The ICO, the TPS and foreign call centres
You may ask why, if there are so many foreign call centres are calling people registered on the TPS, doesn’t the ICO do something about it?
It can be difficult to get your head around, but basically the UK only has jurisdiction over things that happen within the UK. So the effect of someone in another country calling people in the UK who are registered on the TPS is that the ICO has no jurisdiction over them.
They do, however, have jurisdiction over any companies in the UK making use of such data afterwards and this where many companies will fall foul.
So what can I do?
Some foreign call centres are TPS compliant, but if you plan to use a foreign call centre be aware that the principle of the TPS still applies and if you think that by having them call people registered on the TPS is in some way getting around the TPS, be aware that it won’t work. You should only use foreign call centres to provide you with data or leads if they are properly screening their data against the TPS.
If you operate in a regulated industry such as Claims (regulated by the Claims Management Regulator – CMR or MOJ) or Finance (regulated by the Financial Conduct Authority – FCA), businesses have additional rules placed upon by them by the regulators that go beyond the scope of the Data Protection Act and PECR so you would definitely fall foul of both regulators if you decided that you could somehow acquire data from a foreign call centre, registered on the TPS with a so called ‘opt-in’ to call, text, email or send automated voice messages to.

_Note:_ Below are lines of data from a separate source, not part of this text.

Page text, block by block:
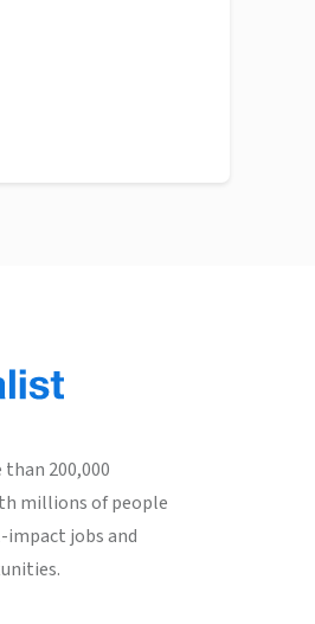
200,000
millions of people
jobs and
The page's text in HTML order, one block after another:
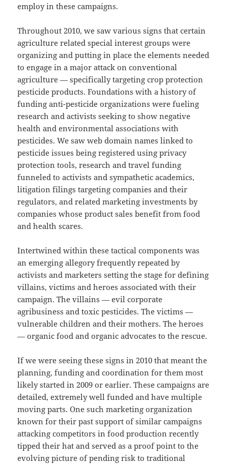
employ in these campaigns.
Throughout 2010, we saw various signs that certain
agriculture related special interest groups were
organizing and putting in place the elements needed
to engage in a major attack on conventional
agriculture — specifically targeting crop protection
pesticide products. Foundations with a history of
funding anti-pesticide organizations were fueling
research and activists seeking to show negative
health and environmental associations with
pesticides. We saw web domain names linked to
pesticide issues being registered using privacy
protection tools, research and travel funding
funneled to activists and sympathetic academics,
litigation filings targeting companies and their
regulators, and related marketing investments by
companies whose product sales benefit from food
and health scares.
Intertwined within these tactical components was
an emerging allegory frequently repeated by
activists and marketers setting the stage for defining
villains, victims and heroes associated with their
campaign. The villains — evil corporate
agribusiness and toxic pesticides. The victims —
vulnerable children and their mothers. The heroes
— organic food and organic advocates to the rescue.
If we were seeing these signs in 2010 that meant the
planning, funding and coordination for them most
likely started in 2009 or earlier. These campaigns are
detailed, extremely well funded and have multiple
moving parts. One such marketing organization
known for their past support of similar campaigns
attacking competitors in food production recently
tipped their hat and served as a proof point to the
evolving picture of pending risk to traditional
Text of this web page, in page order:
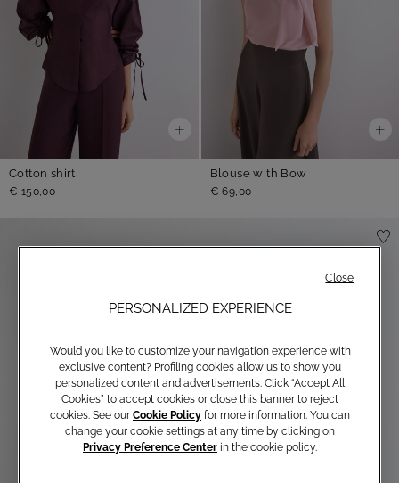
Cotton shirt
€ 150,00
Blouse with Bow
€ 69,00
PERSONALIZED EXPERIENCE
Would you like to customize your navigation experience with
exclusive content? Profiling cookies allow us to show you
personalized content and advertisements. Click “Accept All
Cookies” to accept cookies or close this banner to reject
cookies. See our Cookie Policy for more information. You can
change your cookie settings at any time by clicking on
Privacy Preference Center in the cookie policy.
Close
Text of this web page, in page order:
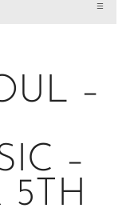
☰
–
–
5TH
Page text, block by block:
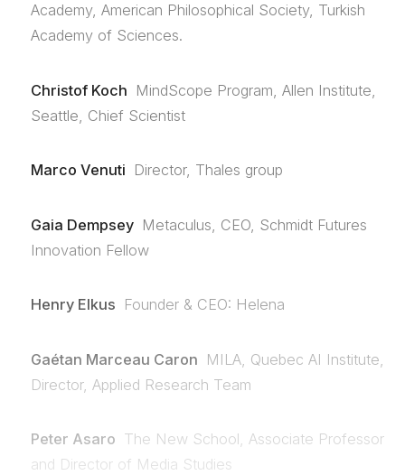
Academy, American Philosophical Society, Turkish
Academy of Sciences.
Christof Koch MindScope Program, Allen Institute,
Seattle, Chief Scientist
Marco Venuti Director, Thales group
Gaia Dempsey Metaculus, CEO, Schmidt Futures
Innovation Fellow
Henry Elkus Founder & CEO: Helena
Gaétan Marceau Caron MILA, Quebec AI Institute,
Director, Applied Research Team
Peter Asaro The New School, Associate Professor
and Director of Media Studies
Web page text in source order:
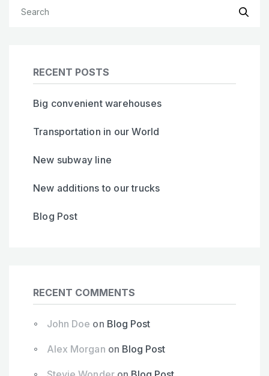
RECENT POSTS
Big convenient warehouses
Transportation in our World
New subway line
New additions to our trucks
Blog Post
RECENT COMMENTS
John Doe on Blog Post
Alex Morgan on Blog Post
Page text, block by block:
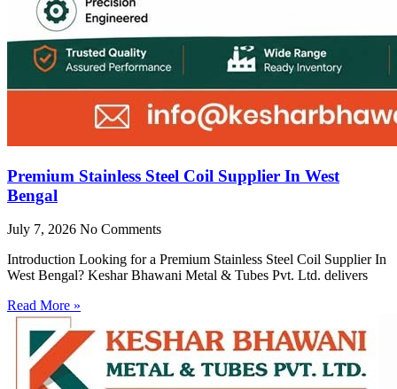
Premium Stainless Steel Coil Supplier In West
Bengal
July 7, 2026 No Comments
Introduction Looking for a Premium Stainless Steel Coil Supplier In
West Bengal? Keshar Bhawani Metal & Tubes Pvt. Ltd. delivers
Read More »
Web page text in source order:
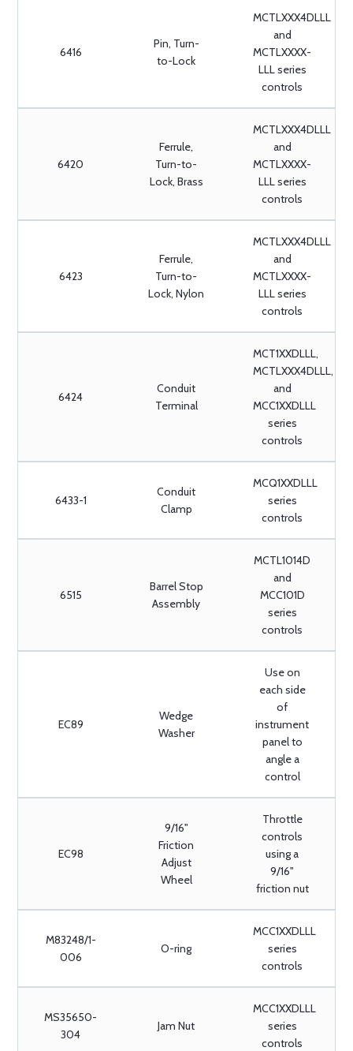
6416
Pin, Turn-
to-Lock
MCTLXXX4DLLL
and
MCTLXXXX-
LLL series
controls
6420
Ferrule,
Turn-to-
Lock, Brass
MCTLXXX4DLLL
and
MCTLXXXX-
LLL series
controls
6423
Ferrule,
Turn-to-
Lock, Nylon
MCTLXXX4DLLL
and
MCTLXXXX-
LLL series
controls
6424
Conduit
Terminal
MCT1XXDLLL,
MCTLXXX4DLLL,
and
MCC1XXDLLL
series
controls
6433-1
Conduit
Clamp
MCQ1XXDLLL
series
controls
6515
Barrel Stop
Assembly
MCTL1014D
and
MCC101D
series
controls
EC89
Wedge
Washer
Use on
each side
of
instrument
panel to
angle a
control
EC98
9/16"
Friction
Adjust
Wheel
Throttle
controls
using a
9/16"
friction nut
M83248/1-
006
O-ring
MCC1XXDLLL
series
controls
MS35650-
304
Jam Nut
MCC1XXDLLL
series
controls
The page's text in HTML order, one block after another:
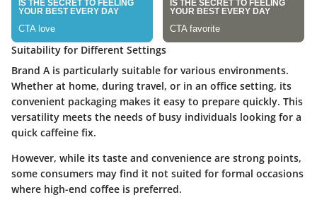
Suitability for Different Settings
Brand A is particularly suitable for various environments.
Whether at home, during travel, or in an office setting, its
convenient packaging makes it easy to prepare quickly. This
versatility meets the needs of busy individuals looking for a
quick caffeine fix.
However, while its taste and convenience are strong points,
some consumers may find it not suited for formal occasions
where high-end coffee is preferred.
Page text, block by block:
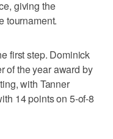
giving the
tournament.
first step. Dominick
of the year award by
with Tanner
14 points on 5-of-8
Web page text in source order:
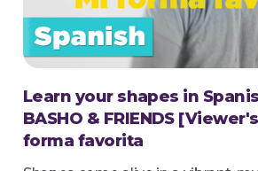
Learn your shapes in
BASHO & FRIENDS
forma favorita
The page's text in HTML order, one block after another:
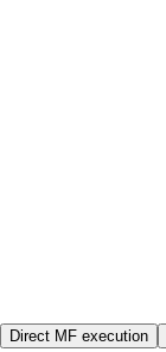
Direct MF execution
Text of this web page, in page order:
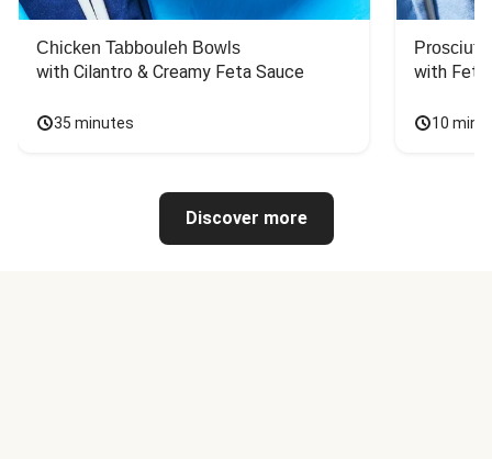
Chicken Tabbouleh Bowls
with Cilantro & Creamy Feta Sauce
35 minutes
with
10
Discover more
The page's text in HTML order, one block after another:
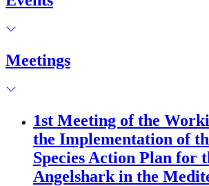
Meetings
1st Meeting of the
the Implementation of
Species Action Plan for
Angelshark in the
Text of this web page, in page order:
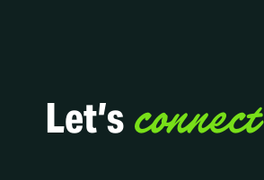
Let’s connect
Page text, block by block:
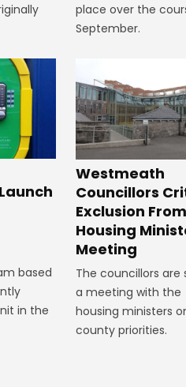
place over the
September.
based
in the
Westmeath
Councillors
Exclusion
Housing
Meeting
The councillors are
a meeting with the
housing ministers
county priorities.
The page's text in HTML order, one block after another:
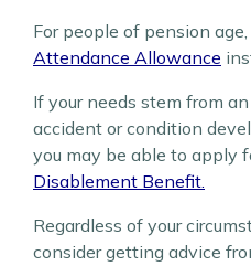
For people of pension
Attendance Allowance
If your needs stem from
accident or condition
you may be able to apply
Disablement Benefit.
Regardless of your
consider getting advice
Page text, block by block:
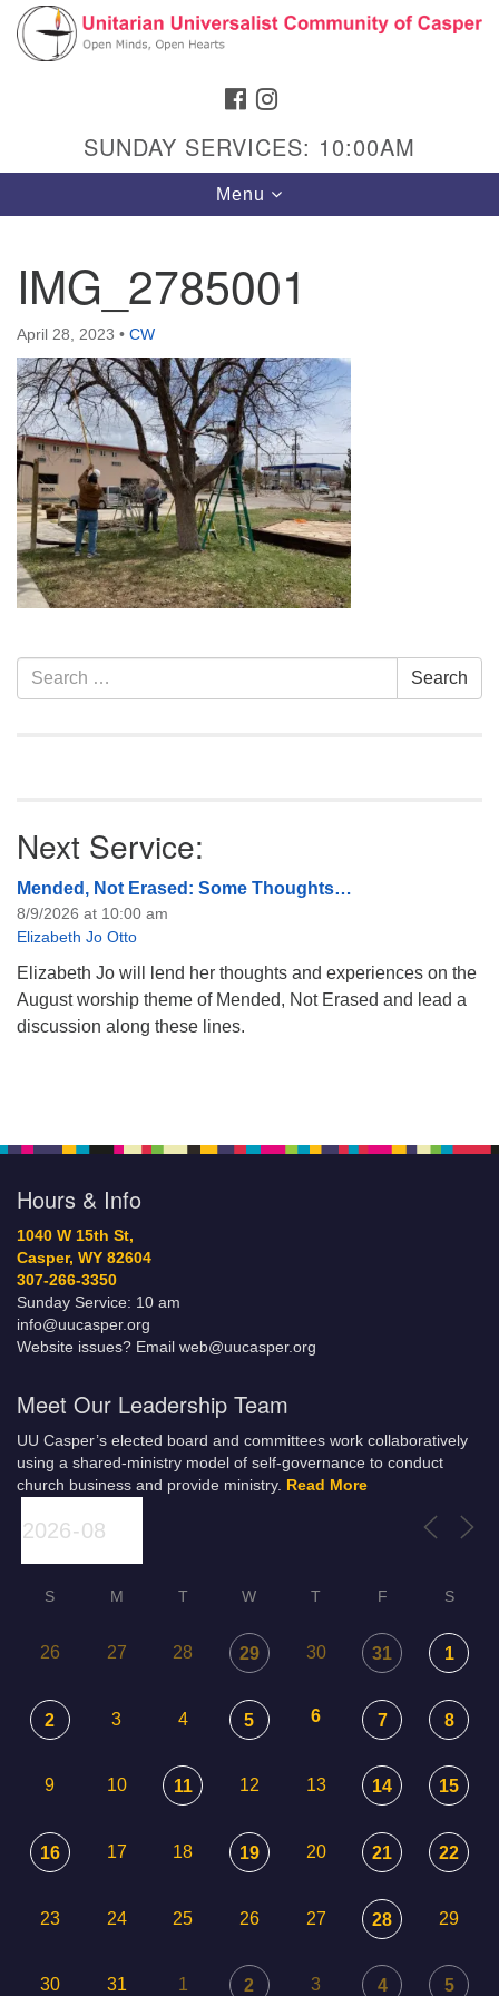
Search
Google
Map
Hours & Info
1040 W 15th St,
Casper, WY 82604
307-266-3350
Sunday Service: 10 am
info@uucasper.org
Website issues? Email web@uucasper.org
FACEBOOK
SUNDAY SERVICES: 10:00AM
Toggle
navigation
Menu
IMG_2785001
April 28, 2023 • CW
Section
Navigation
Search
for:
Search
Next Service:
Mended, Not Erased: Some Thoughts…
8/9/2026 at 10:00 am
Elizabeth Jo Otto
Elizabeth Jo will lend her thoughts and experiences on the
August worship theme of Mended, Not Erased and lead a
discussion along these lines.
Hours & Info
1040 W 15th St,
Casper, WY 82604
307-266-3350
Sunday Service: 10 am
info@uucasper.org
Website issues? Email web@uucasper.org
Meet Our Leadership Team
UU Casper’s elected board and committees work collaboratively
using a shared-ministry model of self-governance to conduct
church business and provide ministry. Read More
S M T W T F S
26 27 28 29 30 31 1
2 3 4 5 6 7 8
9 10 11 12 13 14 15
16 17 18 19 20 21 22
23 24 25 26 27 28 29
30 31 1 2 3 4 5
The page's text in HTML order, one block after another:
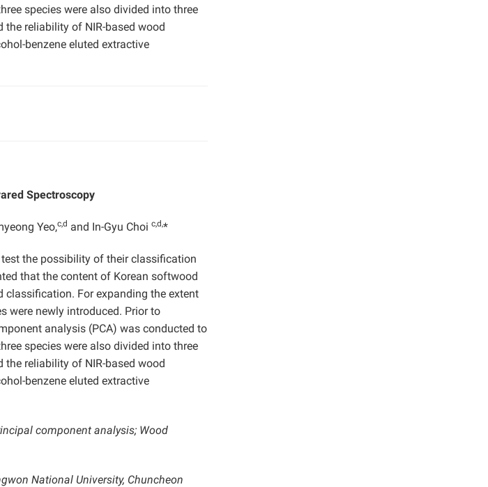
species were also divided into three
the reliability of NIR-based wood
benzene eluted extractive
Spectroscopy
Yeo,c,d and In-Gyu Choi c,d,*
the possibility of their classification
that the content of Korean softwood
classification. For expanding the extent
were newly introduced. Prior to
analysis (PCA) was conducted to
species were also divided into three
the reliability of NIR-based wood
benzene eluted extractive
component analysis; Wood
National University, Chuncheon
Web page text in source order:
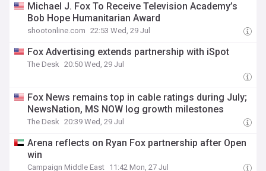
Michael J. Fox To Receive Television Academy’s
Bob Hope Humanitarian Award
shootonline.com 22:53 Wed, 29 Jul
Fox Advertising extends partnership with iSpot
The Desk 20:50 Wed, 29 Jul
Fox News remains top in cable ratings during July;
NewsNation, MS NOW log growth milestones
The Desk 20:39 Wed, 29 Jul
Arena reflects on Ryan Fox partnership after Open
win
Campaign Middle East 11:42 Mon, 27 Jul
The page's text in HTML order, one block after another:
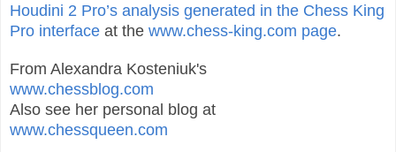
Houdini 2 Pro’s analysis generated in the Chess King
Pro interface at the www.chess-king.com page.
From Alexandra Kosteniuk's
www.chessblog.com
Also see her personal blog at
www.chessqueen.com
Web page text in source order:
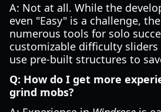
A: Not at all. While the
even "Easy" is a challenge,
numerous tools for solo
customizable difficulty
use pre-built structures to
Q: How do I get more
grind mobs?
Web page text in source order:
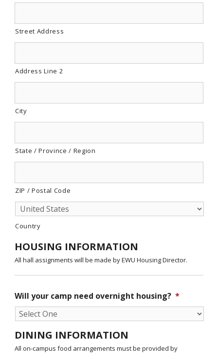
Street Address
Address Line 2
City
State / Province / Region
ZIP / Postal Code
Country
HOUSING INFORMATION
All hall assignments will be made by EWU Housing Director.
Will your camp need overnight housing? *
DINING INFORMATION
All on-campus food arrangements must be provided by
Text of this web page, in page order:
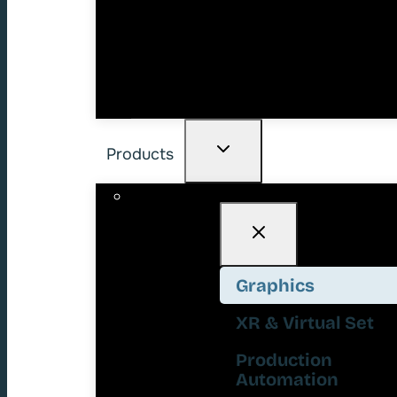
Products
Graphics
XR & Virtual Set
Production
Automation
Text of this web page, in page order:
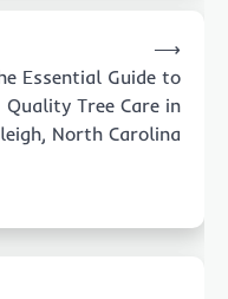
Essential Guide to
Quality Tree Care in
North Carolina
⟶
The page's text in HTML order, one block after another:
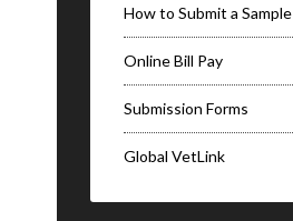
How to Submit a Sample
Online Bill Pay
Submission Forms
Global VetLink
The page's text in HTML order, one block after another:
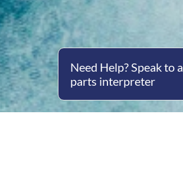
Need Help? Speak to a
parts interpreter
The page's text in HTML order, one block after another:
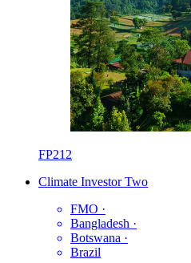
FP212
Climate Investor Two
FMO ·
Bangladesh ·
Botswana ·
Brazil
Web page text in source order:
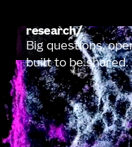
research
Big questions,
built to be shared.
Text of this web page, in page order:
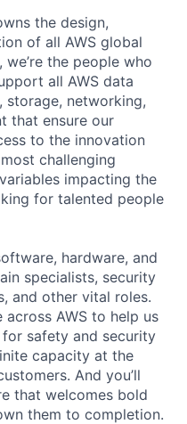
the design,
of all AWS global
the people who
all AWS data
storage, networking,
that ensure our
to the innovation
challenging
impacting the
for talented people
hardware, and
specialists, security
and other vital roles.
AWS to help us
safety and security
capacity at the
And you’ll
that welcomes bold
them to completion.

All that said, a person registered on the TPS can still, for example, complete a web form and request a call back.
Provided you meet the 3 required rules:
- The consumer has have given their consent for YOUR BUSINESS to contact them.
- The consumer has consented to the METHOD OF CONTACT (such as text, voice or telephone call or all three); and finally.
- The consumer is aware WHAT THEY WILL BE CONTACTED ABOUT.
If you meet all 3 rules, then you will be properly placed to contact them even if their number is registered on the TPS.
You can expect these 3 rules to form the basis of how Direct Consent will need to be collected once the new General Data Protection Regulations (GDPR), or the post-Brexit equivalent thereof, are implemented in May 2018 so companies would be wise to be looking at making changes to their data collection, selling and purchases processes now in order to stay ahead of the game.